In recent weeks, QAnon truthers have been popping up like weeds: A QAnon-believing Republican Party candidate for Congress won her primary and is practically assured of winning her election in November; Donald Trump told reporters that he wasn’t familiar with QAnon, but he appeared happy that they seem to like him; at least two Republican candidates for the Washington Legislature have knowingly spread QAnon content online, while in Oregon, a Republican candidate for the U.S. Senate, Jo Rae Perkins, is an avowed QAnon supporter; and, the Associated Press’ Michael Kunzelman reported that “Walmart, Amazon and other corporate giants donated money to the reelection campaign of a Tennessee state lawmaker [Rep. Susan Lynn, who chairs the Tennessee House finance committee] who had used social media to amplify and promote the QAnon conspiracy theory.”
According to The Guardian, “the #SaveTheChildren hashtag campaign has introduced QAnon to millions of potential new recruits.”
As The Guardian’s Moira Donegan wrote, “The QAnon conspiracy theory is vast, complicated and ever changing, and its adherents are constantly folding new events and personalities into its master narrative.
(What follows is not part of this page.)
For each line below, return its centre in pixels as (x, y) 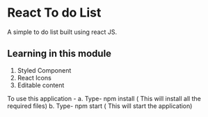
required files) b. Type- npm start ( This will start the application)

But the gist of it is that national Democrats, aided by Hollywood and a group of ‘global elites,’ are running a massive ring devoted to the abduction, trafficking, torture, sexual abuse and cannibalization of children, all with the purpose of fulfilling the rituals of their Satanic faith. Donald Trump, according to this fantasy, is the only person willing and able to mount an attack against them.“
So how does one go about dealing with enraptured QAnon believers? Should you go or should you stay in conversation? Is there a hope of convincing your cousin, your brother-in-law, your mother of the facts? What about neighbors that you were once close to and now the relationship has been torn asunder? Dear Abby?